_REQUIRED ACTION_:
Each line containing the word "that" must be copied from the material below.

_PROVIDED MATERIAL_:
########################################
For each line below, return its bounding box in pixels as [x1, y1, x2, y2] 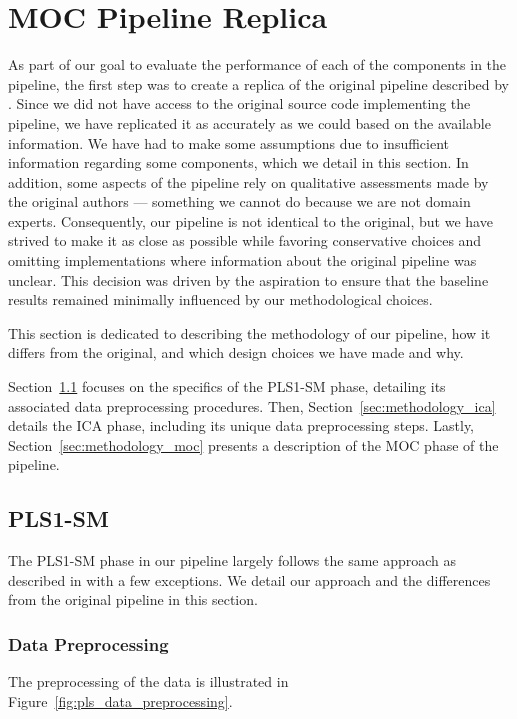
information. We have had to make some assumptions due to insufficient [8, 132, 450, 153]
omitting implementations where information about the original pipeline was [8, 250, 477, 271]
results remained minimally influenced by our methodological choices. [8, 289, 433, 310]
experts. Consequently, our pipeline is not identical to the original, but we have [8, 210, 493, 231]
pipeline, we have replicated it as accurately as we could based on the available [8, 112, 491, 133]
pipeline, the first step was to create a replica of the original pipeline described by [8, 73, 510, 94]
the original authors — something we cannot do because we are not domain [8, 191, 471, 212]
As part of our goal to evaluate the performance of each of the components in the [8, 54, 507, 75]
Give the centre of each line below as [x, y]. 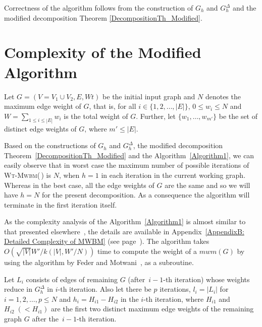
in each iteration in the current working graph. [173, 175]
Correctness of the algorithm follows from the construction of [99, 8]
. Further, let [156, 116]
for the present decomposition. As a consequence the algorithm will [146, 195]
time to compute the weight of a [147, 251]
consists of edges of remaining [72, 279]
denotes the [223, 96]
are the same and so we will [207, 185]
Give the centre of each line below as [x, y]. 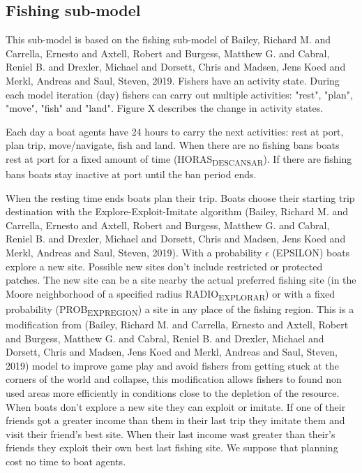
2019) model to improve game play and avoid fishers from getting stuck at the [172, 365]
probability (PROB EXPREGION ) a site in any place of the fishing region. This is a [180, 310]
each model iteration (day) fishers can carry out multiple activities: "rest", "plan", [179, 94]
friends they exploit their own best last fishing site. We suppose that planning [172, 447]
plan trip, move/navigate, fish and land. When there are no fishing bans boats [173, 145]
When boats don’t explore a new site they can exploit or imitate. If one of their [176, 406]
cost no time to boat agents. [66, 461]
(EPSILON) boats [311, 253]
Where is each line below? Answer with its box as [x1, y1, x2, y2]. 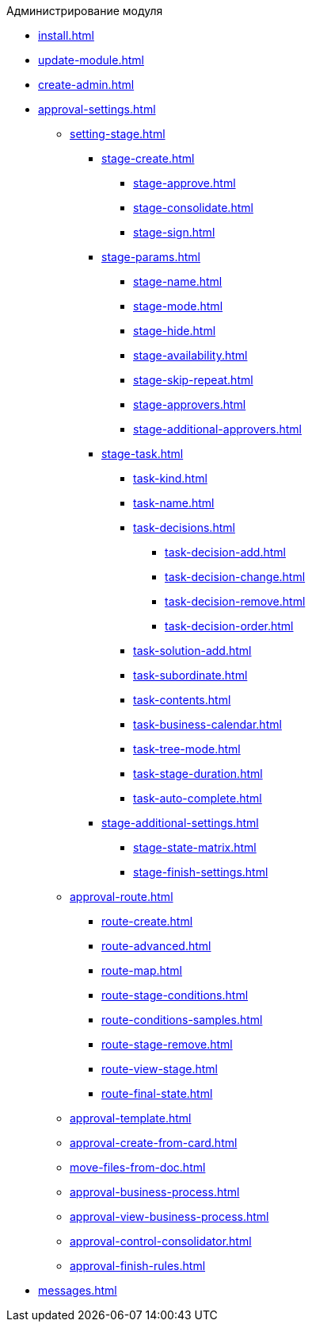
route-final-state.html [101, 1087, 213, 1100]
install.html [38, 29, 94, 42]
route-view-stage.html [101, 1062, 219, 1076]
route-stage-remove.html [101, 1037, 233, 1051]
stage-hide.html [133, 324, 216, 337]
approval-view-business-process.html [70, 1210, 269, 1223]
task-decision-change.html [165, 570, 306, 583]
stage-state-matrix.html [133, 841, 257, 854]
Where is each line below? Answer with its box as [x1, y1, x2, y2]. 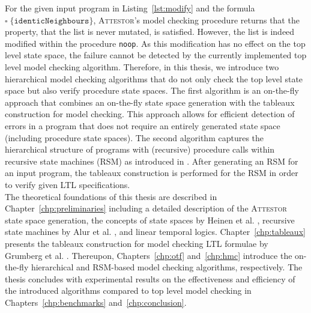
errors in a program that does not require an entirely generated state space [5, 120, 280, 132]
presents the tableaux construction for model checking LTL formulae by [5, 237, 268, 249]
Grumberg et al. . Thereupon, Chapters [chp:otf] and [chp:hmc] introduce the [5, 249, 292, 261]
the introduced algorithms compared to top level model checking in [5, 284, 252, 297]
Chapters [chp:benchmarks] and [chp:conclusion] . [5, 296, 187, 308]
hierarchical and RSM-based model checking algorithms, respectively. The [31, 261, 303, 273]
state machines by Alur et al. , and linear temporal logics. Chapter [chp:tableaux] [5, 225, 306, 238]
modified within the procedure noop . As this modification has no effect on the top [5, 37, 306, 49]
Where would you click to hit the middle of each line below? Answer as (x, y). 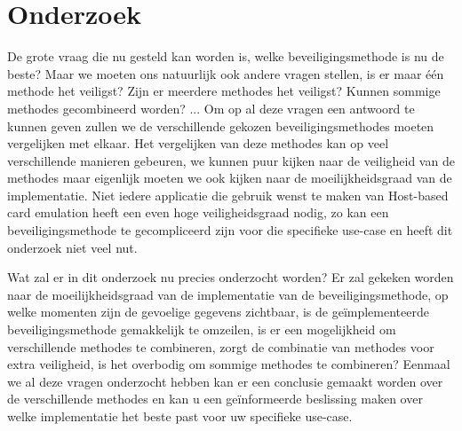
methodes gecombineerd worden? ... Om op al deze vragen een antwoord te (211, 108)
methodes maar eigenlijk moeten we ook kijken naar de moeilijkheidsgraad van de (230, 178)
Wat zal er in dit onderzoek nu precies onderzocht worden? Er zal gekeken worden (231, 277)
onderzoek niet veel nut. (72, 247)
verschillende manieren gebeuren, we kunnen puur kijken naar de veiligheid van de (231, 160)
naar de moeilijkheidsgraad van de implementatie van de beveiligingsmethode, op (228, 294)
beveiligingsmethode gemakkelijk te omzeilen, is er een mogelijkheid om (202, 329)
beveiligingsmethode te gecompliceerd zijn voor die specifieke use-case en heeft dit (230, 230)
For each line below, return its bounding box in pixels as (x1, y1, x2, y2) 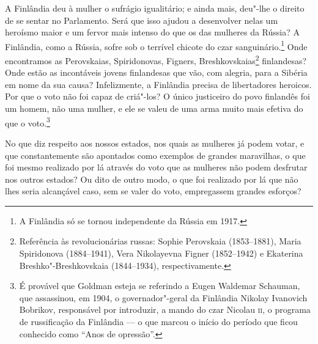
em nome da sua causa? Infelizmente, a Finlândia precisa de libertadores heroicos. (5, 78, 312, 90)
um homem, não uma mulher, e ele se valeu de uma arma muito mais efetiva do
########################################
_ANSWER BELOW_:
friends they exploit their own best last fishing site. We suppose that planning [172, 447]
errors in a program that does not require an entirely generated state space [5, 120, 280, 132]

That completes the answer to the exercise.